**Provided data**
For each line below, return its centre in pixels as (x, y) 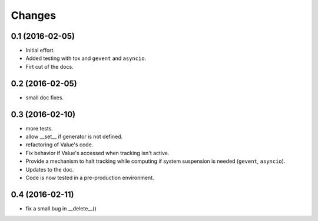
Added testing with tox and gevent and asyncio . (86, 58)
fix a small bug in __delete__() (61, 208)
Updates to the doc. (50, 169)
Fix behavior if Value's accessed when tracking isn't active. (97, 153)
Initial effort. (40, 51)
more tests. (39, 128)
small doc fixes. (45, 98)
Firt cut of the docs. (49, 66)
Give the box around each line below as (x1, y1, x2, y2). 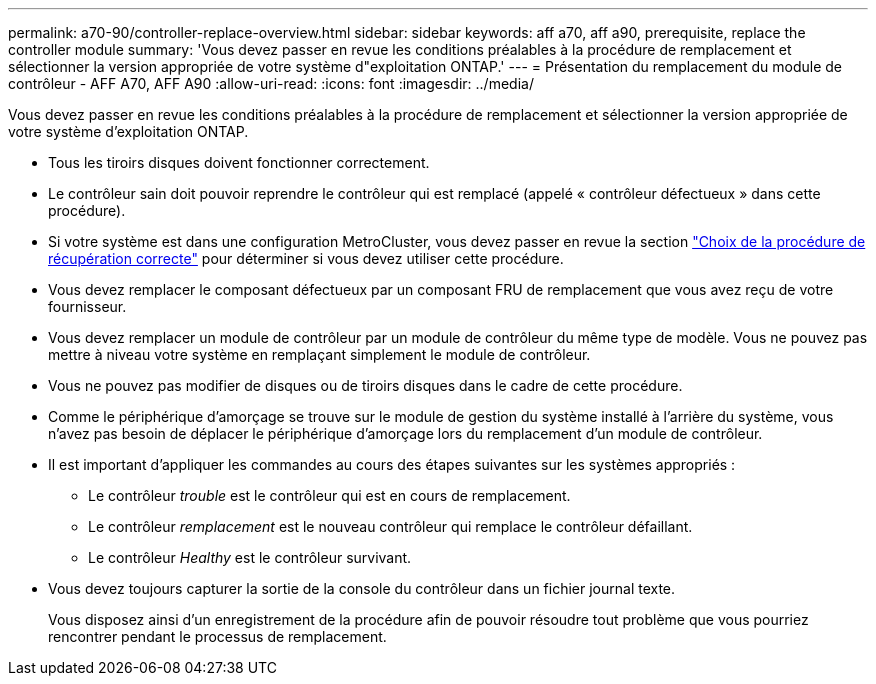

**Task description**
Provide the number of lines above in which the word "small" appears, with no further words.

**Output of the task**
2